Required work. Return all of the data exactly as written, without the pictures.

[[ Data open ]]

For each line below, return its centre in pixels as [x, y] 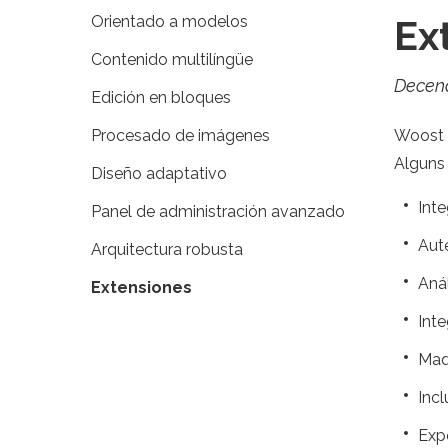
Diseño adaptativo [158, 173]
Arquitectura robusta [166, 249]
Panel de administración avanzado [217, 211]
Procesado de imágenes [180, 135]
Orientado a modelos [169, 21]
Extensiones [141, 287]
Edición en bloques [160, 97]
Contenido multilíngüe [171, 59]
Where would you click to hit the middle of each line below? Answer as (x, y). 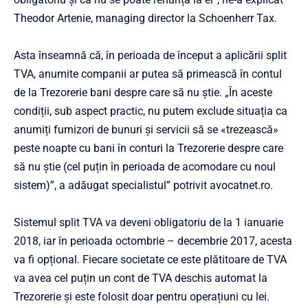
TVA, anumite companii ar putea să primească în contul (148, 74)
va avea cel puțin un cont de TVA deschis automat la (141, 278)
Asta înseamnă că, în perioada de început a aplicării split (150, 55)
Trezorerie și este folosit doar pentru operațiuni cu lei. (142, 296)
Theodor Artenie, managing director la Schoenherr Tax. (145, 18)
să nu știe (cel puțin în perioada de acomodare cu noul (145, 166)
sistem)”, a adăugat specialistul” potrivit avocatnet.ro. (143, 185)
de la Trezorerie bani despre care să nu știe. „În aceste (143, 92)
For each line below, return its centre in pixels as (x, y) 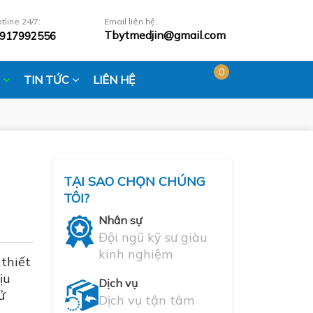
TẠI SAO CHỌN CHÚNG (134, 181)
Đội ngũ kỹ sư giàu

[[ Data closed ]]

Reply.
For each line below, return its centre in pixels as [x, y] 
Diseño adaptativo [158, 173]
Arquitectura robusta [166, 249]
Panel de administración avanzado [217, 211]
Procesado de imágenes [180, 135]
Orientado a modelos [169, 21]
Extensiones [141, 287]
Edición en bloques [160, 97]
Contenido multilíngüe [171, 59]
Where would you click to hit the middle of each line below? Answer as (x, y). 
TVA, anumite companii ar putea să primească în contul (148, 74)
va avea cel puțin un cont de TVA deschis automat la (141, 278)
Asta înseamnă că, în perioada de început a aplicării split (150, 55)
Trezorerie și este folosit doar pentru operațiuni cu lei. (142, 296)
Theodor Artenie, managing director la Schoenherr Tax. (145, 18)
să nu știe (cel puțin în perioada de acomodare cu noul (145, 166)
sistem)”, a adăugat specialistul” potrivit avocatnet.ro. (143, 185)
de la Trezorerie bani despre care să nu știe. „În aceste (143, 92)
For each line below, return its centre in pixels as (x, y) 
TẠI SAO CHỌN CHÚNG (134, 181)
Đội ngũ kỹ sư giàu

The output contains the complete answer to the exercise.